Jardin : cette protection d’hiver que 8 jardiniers sur 10 utilisent peut tuer vos arbustes en une nuit
On a tous en tête ce voisin qui a "tout perdu en voulant protéger ses arbustes" un soir de gel annoncé. En urgence, il enfile un grand sac poubelle noir sur son laurier-rose, serre une bâche plastique autour de son citronnier en pot, entoure le tout de ficelle et rentre soulagé.
Quelques jours plus tard, le verdict tombe : feuilles noircies, tiges molles, odeur de moisi. Ce qu’il prenait pour une protection idéale a étouffé ses plantes. Beaucoup de particuliers qui cherchent à protéger leurs plantes du froid reproduisent exactement ce geste, sans imaginer ce qui se passe vraiment sous ce plastique serré.
Protéger ses arbustes du froid : pourquoi le réflexe "tout couvrir" déraille
Un arbuste en hiver n’est pas un objet inerte qu’il suffirait d’emballer. Même en dormance, il respire et transpire, ses racines continuent d’échanger avec le sol. Les sujets les plus fragiles sont les jeunes plantations, les arbustes méditerranéens comme le laurier-rose ou l’olivier, et toutes les plantes en pot dont les racines gèlent plus vite.
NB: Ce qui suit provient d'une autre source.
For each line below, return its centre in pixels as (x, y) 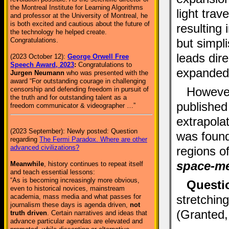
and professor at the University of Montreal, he (79, 16)
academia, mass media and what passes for (76, 197)
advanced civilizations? (45, 147)
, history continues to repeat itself (94, 164)
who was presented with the (106, 73)
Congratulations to (104, 65)
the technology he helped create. (59, 32)
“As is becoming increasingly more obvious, (75, 180)
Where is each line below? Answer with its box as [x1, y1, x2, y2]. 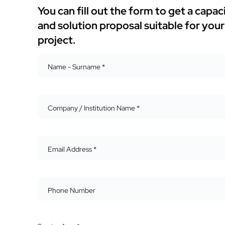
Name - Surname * [48, 62, 105, 72]
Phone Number [48, 186, 96, 195]
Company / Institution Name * [48, 103, 140, 113]
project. [38, 33, 76, 47]
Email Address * [48, 145, 97, 154]
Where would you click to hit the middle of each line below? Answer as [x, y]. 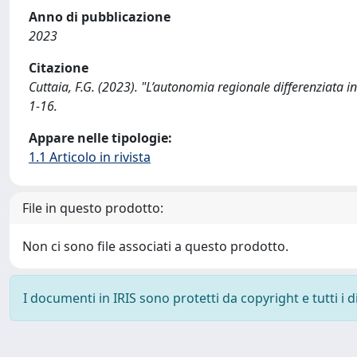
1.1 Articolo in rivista [90, 157]
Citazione [59, 68]
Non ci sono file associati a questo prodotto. [155, 246]
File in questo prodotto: [93, 208]
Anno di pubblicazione [100, 17]
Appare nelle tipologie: [100, 138]
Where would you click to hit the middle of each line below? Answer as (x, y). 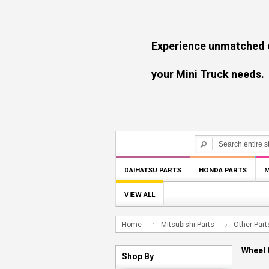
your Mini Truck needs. (190, 74)
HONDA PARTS (223, 170)
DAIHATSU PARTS (153, 170)
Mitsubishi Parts (188, 225)
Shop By (138, 256)
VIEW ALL (140, 195)
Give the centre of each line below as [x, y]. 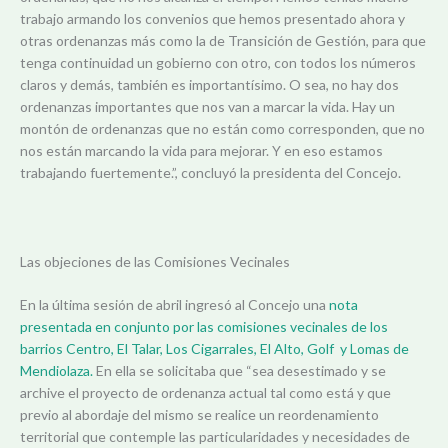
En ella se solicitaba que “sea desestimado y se [239, 370]
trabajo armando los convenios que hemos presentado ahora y [212, 18]
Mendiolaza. [56, 370]
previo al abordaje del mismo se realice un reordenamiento [199, 414]
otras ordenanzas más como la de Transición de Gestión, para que [223, 40]
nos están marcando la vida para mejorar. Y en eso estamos [201, 150]
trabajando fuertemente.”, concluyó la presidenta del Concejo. [210, 172]
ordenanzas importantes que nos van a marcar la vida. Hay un [207, 106]
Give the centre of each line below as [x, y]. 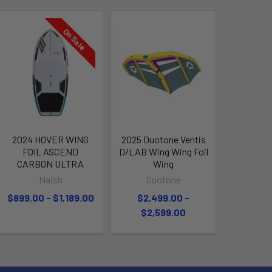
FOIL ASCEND [51, 151]
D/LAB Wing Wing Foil [163, 151]
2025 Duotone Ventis [163, 139]
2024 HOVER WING [51, 139]
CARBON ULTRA [51, 163]
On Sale [75, 39]
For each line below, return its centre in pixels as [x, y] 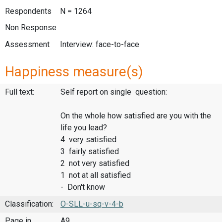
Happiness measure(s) [74, 71]
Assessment [27, 44]
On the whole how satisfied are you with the [136, 116]
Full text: [20, 92]
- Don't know [83, 187]
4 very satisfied [88, 140]
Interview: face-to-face [99, 44]
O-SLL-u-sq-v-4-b [92, 204]
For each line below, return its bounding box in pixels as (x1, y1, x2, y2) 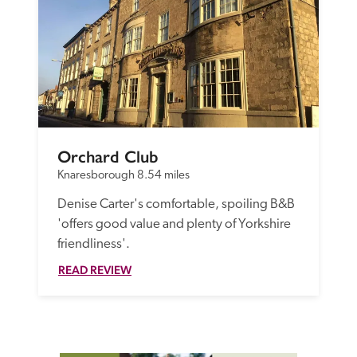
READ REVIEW (58, 262, 131, 277)
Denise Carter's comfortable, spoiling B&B (57, 197, 295, 211)
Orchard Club (57, 146, 159, 167)
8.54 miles (137, 169, 190, 182)
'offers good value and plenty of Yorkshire (57, 217, 291, 231)
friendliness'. (57, 237, 130, 251)
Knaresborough (57, 169, 135, 182)
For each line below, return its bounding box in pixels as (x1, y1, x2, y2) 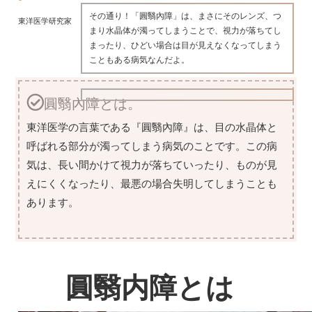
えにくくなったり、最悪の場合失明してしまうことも (26, 178, 277, 190)
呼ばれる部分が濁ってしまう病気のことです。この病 (26, 140, 277, 153)
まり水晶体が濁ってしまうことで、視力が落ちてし (89, 25, 281, 36)
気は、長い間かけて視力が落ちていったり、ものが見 (26, 159, 277, 171)
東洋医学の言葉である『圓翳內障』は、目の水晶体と (26, 121, 277, 134)
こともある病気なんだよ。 (89, 54, 189, 65)
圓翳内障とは (65, 272, 234, 304)
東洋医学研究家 (18, 17, 72, 25)
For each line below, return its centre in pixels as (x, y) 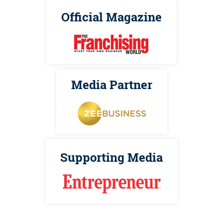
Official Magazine (111, 17)
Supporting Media (111, 157)
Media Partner (111, 85)
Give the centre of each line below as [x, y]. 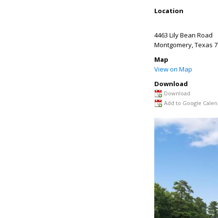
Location [169, 11]
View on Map [173, 69]
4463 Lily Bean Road [183, 35]
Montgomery [173, 45]
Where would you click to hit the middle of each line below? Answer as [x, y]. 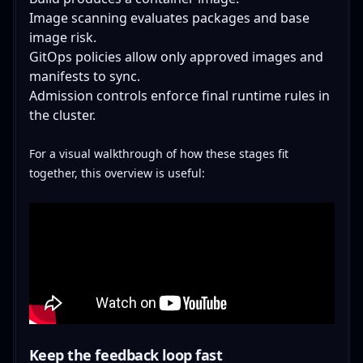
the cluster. [62, 115]
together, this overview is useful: [117, 173]
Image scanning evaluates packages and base [169, 17]
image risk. [62, 37]
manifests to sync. [84, 76]
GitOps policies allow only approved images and [176, 56]
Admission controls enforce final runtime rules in [179, 95]
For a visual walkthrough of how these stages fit [158, 153]

Un peu de froid sec entre 0 et -10 °C aide même le bois à se renforcer. Le danger vient surtout du gel profond, du vent glacial et de l’humidité qui s’infiltre jusqu’aux racines. Protéger intelligemment, c’est donc isoler le pied avec un paillage épais de feuilles mortes, d’écorces ou de paille, plutôt que d’enfermer tout l’arbuste sous une housse étanche.
Bâche plastique, sac poubelle, papier bulle : quand la protection devient piège
Par manque de temps, on attrape ce que l’on a sous la main : sac poubelle, bâche de chantier, reste de papier bulle. Ces matériaux sont solides et totalement imperméables, ce qui rassure. En réalité, ils créent pour la plante une bulle hermétique où l’air ne circule plus, un vrai "sauna glacé" prêt à la condamner.
La plante transpire, le sol dégage de la vapeur, mais cette humidité reste prisonnière. Elle se condense sur le plastique et sur le feuillage, puis gèle la nuit. L’eau et la glace conduisent le froid bien mieux que l’air : feuilles collées, brûlures par le froid, jeunes rameaux éclatés. Dans cette ambiance saturée, les champignons comme le botrytis se régalent et la pourriture grise s’installe.
Voile d’hivernage, jute et paillage : les bons réflexes qui sauvent les arbustes
La solution, c’est de garder la plante au sec et à l’abri du vent tout en la laissant respirer. Un voile d’hivernage non tissé en polypropylène remplit exactement ce rôle : il laisse passer l’air, la vapeur d’eau et la lumière, tout en gagnant quelques degrés. On le pose en forme de tipi sur des tuteurs, sans serrer le collet, pour créer une petite lame d’air isolante.
Pour compléter, on peut entourer le pot de paille maintenue par du grillage, ou envelopper le tronc dans une toile de jute récupérée. L’important est surtout d’éviter certains réflexes hivernaux qui font plus de mal que de bien :
- enfiler un sac poubelle ou une bâche hermétique sur tout l’arbuste ;
- laisser le plastique coller au feuillage ;
- oublier le paillage au pied ;
- ne jamais aérer le voile lors des redoux.